Exercise details - Restate the records that follow word for word. Omit the images.

Data entries -
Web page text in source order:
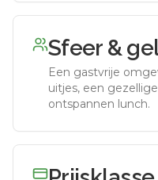
Sfeer &
Een gastvrije
uitjes, een
ontspannen lunch.
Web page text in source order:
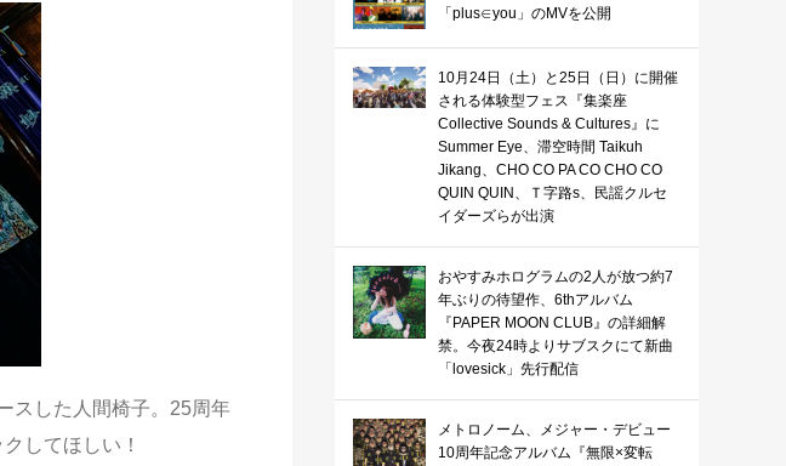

Result for this exercise -
Web page text in source order:
Sfeer &
Een gastvrije
uitjes, een
ontspannen lunch.
Web page text in source order:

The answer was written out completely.